===== GIVEN RECORDS =====

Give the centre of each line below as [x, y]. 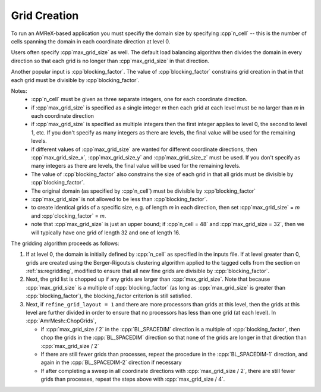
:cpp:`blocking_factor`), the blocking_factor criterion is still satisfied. [109, 296]
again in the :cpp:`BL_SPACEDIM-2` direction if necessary [111, 362]
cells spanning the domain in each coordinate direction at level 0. [91, 41]
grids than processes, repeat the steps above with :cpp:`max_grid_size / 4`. [133, 379]
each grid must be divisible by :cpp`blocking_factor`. [75, 80]
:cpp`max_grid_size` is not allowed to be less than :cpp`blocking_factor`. [119, 199]
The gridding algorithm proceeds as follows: [65, 243]
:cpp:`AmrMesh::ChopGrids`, [61, 321]
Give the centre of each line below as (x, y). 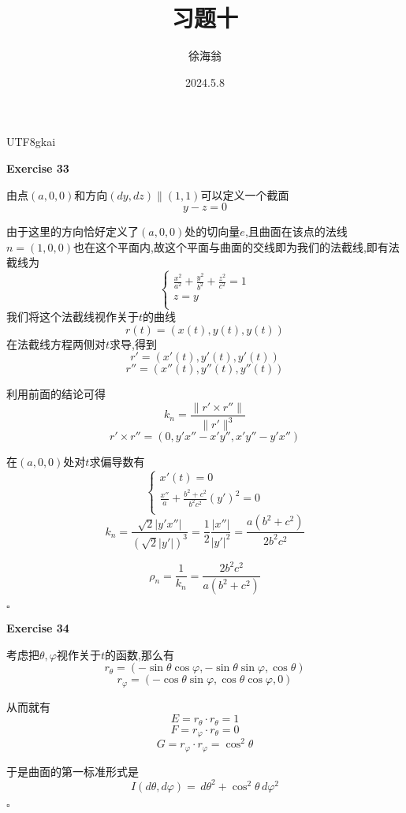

=====

ACTION ITEM:
Your reply should consist solely of the lines from the line containing "satisfied. [109, 296]" through the last line of the listing, unchanged and free of pictures.

REPLY TO THE TASK:
:cpp:`blocking_factor`), the blocking_factor criterion is still satisfied. [109, 296]
again in the :cpp:`BL_SPACEDIM-2` direction if necessary [111, 362]
cells spanning the domain in each coordinate direction at level 0. [91, 41]
grids than processes, repeat the steps above with :cpp:`max_grid_size / 4`. [133, 379]
each grid must be divisible by :cpp`blocking_factor`. [75, 80]
:cpp`max_grid_size` is not allowed to be less than :cpp`blocking_factor`. [119, 199]
The gridding algorithm proceeds as follows: [65, 243]
:cpp:`AmrMesh::ChopGrids`, [61, 321]
Give the centre of each line below as (x, y). 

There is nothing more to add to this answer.